Nas wrote Illmatic when he was 18. So hearing Jay come out for the first time with such a mature album [brought] a different vibe to hip-hop. That’s why to this day, his longevity will always be timeless.
With Ready to Die, that was some of the most honest rhymes of all-time. There’s some real dark material on there that Biggie was going through. Both of those albums were groundbreaking.
How confident are you in the new wave of artists coming out of Brooklyn, like a Joey Bada$$ or a Desiigner trying to hold down the same borough that birthed some of the stars you named?
I mean, I got no worries about Joey. The way he moves and thinks, he’s beyond his years. He’s an old-soul, so I know he’s going to hold it down.

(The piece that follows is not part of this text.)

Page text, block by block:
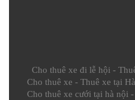
Cho thuê xe đi lễ hội -
Cho thuê xe - Thuê xe tại
Cho thuê xe cưới tại hà nội -

There’s a lot cats coming from Brooklyn now that I think are still making temporary music and like flavor of the month stuff. That’s cool, but I hope these guys are able to have long careers, and the only way to really do that is to make what doesn’t sound hot this month.
Unfortunately, a lot of people are doing that, but there’s a couple of other cats that I think will be around for a long time like Flatbush Zombies. They’re creative and great are pushing the bar with certain sounds. Of course, the Pro Era kids with Kirk Knight, CJ Fly, Nyck Caution. There’s a lot of people.